Does anyone recommend a good pop3 email program for Windows 8?


----------



## XPostFacto (Nov 15, 2013)

I run Microsoft Office 2007 on my desktop and 2010 on my laptop. I just use Office's Outlook mail program.

What POP server you use would depend on your internet service provider. Anything you have read or heard about Windows 8 not supporting a POP server is not true. My new satellite Exede ISP recommended that I use IMAP if I had Windows 8. After setting up everything for IMAP, I could send out e-mail but couldn't receive any. It seems that there was no secure certificate generated for IMAP, but only one for POP. I then went back to the POP 3 server and I cold then receive. Don't believe everything you hear about Windows 8 supporting this and not supporting that.


----------



## Mr. H. (Nov 15, 2013)

XPostFacto said:


> I run Microsoft Office 2007 on my desktop and 2010 on my laptop. I just use Office's Outlook mail program.



I've heard that this works quite well.


----------



## Chuckt (Nov 15, 2013)

I just got off the phone with tech support with my ISP and not only did it not work, the tech said Microsoft has issues and that he gets a couple calls a week where they cannot get it to work.  He suggests that I contact Microsoft.


----------



## Quantum Windbag (Nov 15, 2013)

Chuckt said:


> I just got off the phone with tech support with my ISP and not only did it not work, the tech said Microsoft has issues and that he gets a couple calls a week where they cannot get it to work.  He suggests that I contact Microsoft.



I have never met anyone that can sign into email that has had problems.

By the way, did you know that Windows store has multiple email apps, and that Windows 8 comes with an email client that works with just about everything?


----------



## Mr. H. (Nov 15, 2013)

Chuckt said:


> I just got off the phone with tech support with my ISP and not only did it not work, the tech said Microsoft has issues and that he gets a couple calls a week where they cannot get it to work.  He suggests that I contact Microsoft.



Be prepared to spend 2 hours with someone you can't understand. 

Seriously... assuming you're under warranty you should do this sooner rather than later.


----------



## XPostFacto (Nov 16, 2013)

Every time I have had to set up e-mail with a new ISP, I have had trouble.

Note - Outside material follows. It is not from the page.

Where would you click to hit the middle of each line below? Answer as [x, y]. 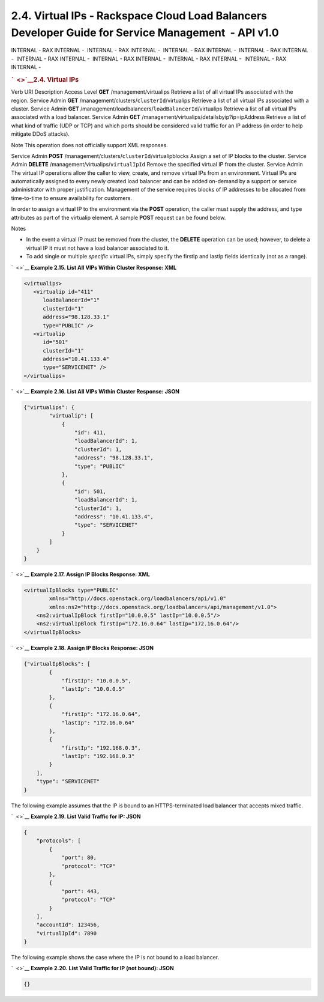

If one thing is out of place, it won't work.

Suppose you are using AOL as your ISP. Well, the following settings might be the way AOL sets up e-mail. You would have to Google AOL to find out for sure. Just remember don't put POP3 in the equation, just drop the "3", unless your provider tells you otherwise.

Incoming Mail Server: pop.aol.com

Outgoing Mail Server: smtp.aol.com

There are other problems that would throw you off too. One time, I thought I had everything set up but still couldn't get e-mail to work. Come to find out it was the way I input my user name. You must input your domain name as well. Say your user name is JoeBlow, well if your domain is AOL, then it is input as joeblow@aol.com. 

Make sure you  check  the box for secure password authentication and check SSL for both incoming and outgoing servers. Every time I change out ISP's, it becomes a crap shoot for me because I don't set up e-mail accounts every day so have to relearn what I did. That's one of the reasons why I take screen shots of my setup and save it to remind me how to do it.

Another thing that can throw you off is having the wrong ports for your incoming and outgoing mail servers. Don't just use the default settings. They don't normally work. Without the right ports, it's like putting the wrong address on your letters when mailing them.


----------



## XPostFacto (Nov 16, 2013)

Mr. H. said:


> Chuckt said:
> 
> 
> > I just got off the phone with tech support with my ISP and not only did it not work, the tech said Microsoft has issues and that he gets a couple calls a week where they cannot get it to work.  He suggests that I contact Microsoft.
> ...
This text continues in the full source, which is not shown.